O abandono de animais por causa das incertezas sobre a covid-19, segundo a Panaftosa-Opas/OMS, “pode levar a outras situações de impacto à saúde pública, como aumento de mordidas e agressões de animais, atropelamentos que resultam em acidentes de trânsito e, possivelmente, aumento na ocorrência de doenças entre animais e eventuais zoonoses como raiva, leishmaniose, entre outras". 

ADOÇÃO DE PETS

Mas as adoções de animais já apresentam redução. A procura por adoções caiu à metade, em relação a março de 2019, informou a Cosap, que fica próximo da Praça Campo de Bagatelle, em Santana. Na entidade, havia, até a tarde desta segunda-feira, 253 animais aguardando por um dono. Entre os animais disponíveis há 162 cães, 79 gatos, 9 cavalos e dois porcos e até um bode. 

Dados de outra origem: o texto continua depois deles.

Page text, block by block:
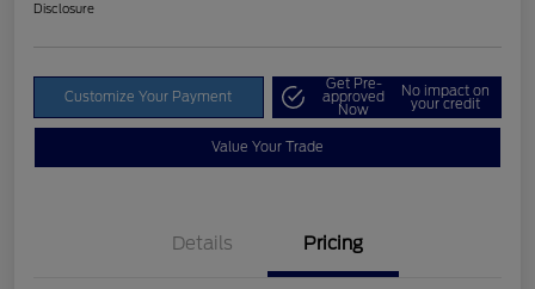
Disclosure
Customize Your Payment
Get Pre-
approved
Now
No impact on
your credit
Value Your Trade
Details Pricing
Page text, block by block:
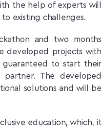
the help of experts will
existing challenges.
and two months
developed projects with
guaranteed to start their
The developed
solutions and will be
education, which, it
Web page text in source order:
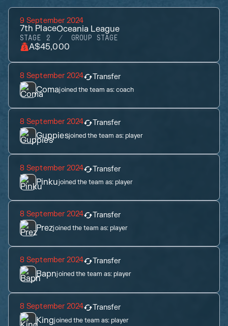
9 September 2024
7th PlaceOceania League
STAGE 2 GROUP STAGE
A$45,000
8 September 2024 Transfer
Comajoined the team as:coach
8 September 2024 Transfer
Guppiesjoined the team as:player
8 September 2024 Transfer
Pinkujoined the team as:player
8 September 2024 Transfer
Prezjoined the team as:player
8 September 2024 Transfer
Bapnjoined the team as:player
8 September 2024 Transfer
Kingjoined the team as:player

De acordo com a advogada Vanice Teixeira Orlandi, presidente da União Internacional Protetora dos Animais (Uipa), que fica na zona norte, de São Paulo, próximo ao estádio da Portuguesa, o Canindé, até o período anterior ao início do isolamento social por causa da epidemia, a entidade registrava doações de “20 a 25 animais por mês”.  Mas, segundo ela, desde o início da quarentena o movimento praticamente parou. “Não conseguimos doar mais do que dois animais por semana”, afirmou a advogada.

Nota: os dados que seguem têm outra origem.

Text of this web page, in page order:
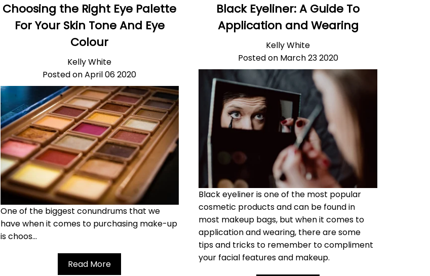
Choosing the Right Eye Palette
For Your Skin Tone And Eye
Colour
Kelly White
Posted on April 06 2020
One of the biggest conundrums that we
have when it comes to purchasing make-up
is choos...
Read More
Black Eyeliner: A Guide To
Application and Wearing
Kelly White
Posted on March 23 2020
Black eyeliner is one of the most popular
cosmetic products and can be found in
most makeup bags, but when it comes to
application and wearing, there are some
tips and tricks to remember to compliment
your facial features and makeup.
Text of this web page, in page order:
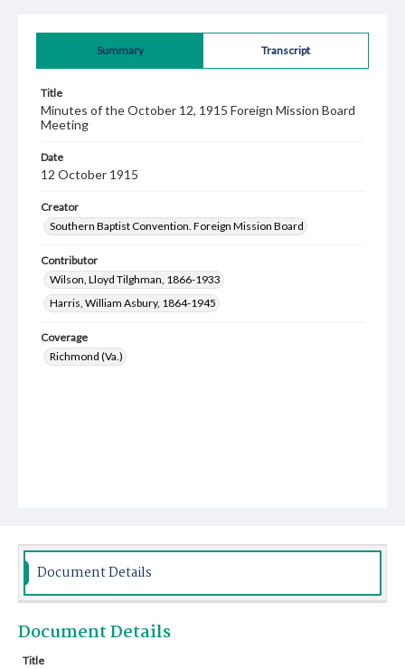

Segundo Vanice Orlandi, a entidade, que em 30 de maio completará 125 anos de funcionamento, “impõe uma série de requisitos para efetivar uma adoção, de modo que não tem mesmo um número elevado de adoções”. E destacou que “em virtude da crise, não há muitos interessados em adotar”.  A advogada disse que, no caso divulgado de uma tigresa, contaminada nos EUA, a informação é a de que “teria sido infectada por um tratador portador da covid-19”.  Segundo ela, os felinos estão sendo atingidos também por carregarem preconceitos contra eles. “As ‘fake news’ também prejudicam os gatos”, afirmou.

A redução das adoções pela população, segundo a presidente da Uipa, já vinha ocorrendo desde 2017, quando se agravou a crise econômica no País. Mas este momento de isolamento social, quando as pessoas estão ficando mais em casa, segundo ela, “poderia ser um bom momento para as pessoas voltarem a adotar”.  Ela explicou que os preferidos para adoção são os filhotes. 

A presidente da Uipa disse, porém, que as adoções podem ter sido afetadas também pelo decreto do governo paulista sobre o afastamento social para combate da covid-19. A medida determinou a necessidade de existência de indicação de veterinário para a prática do banho e tosa de pets. 

“Achei muito estranha essa medida. Os animais precisam de banho e tosa por questão de higiene, de saúde”, afirmou a advogada, criticando a medida. Já a veterinária da Cosap explicou que a recomendação do decreto não impede os banhos terapêuticos. “O que há é que banho e tosa, que não sejam os terapêuticos e que necessitem de indicação veterinária, podem ser feitos pelas pessoas em casa”, recomendou.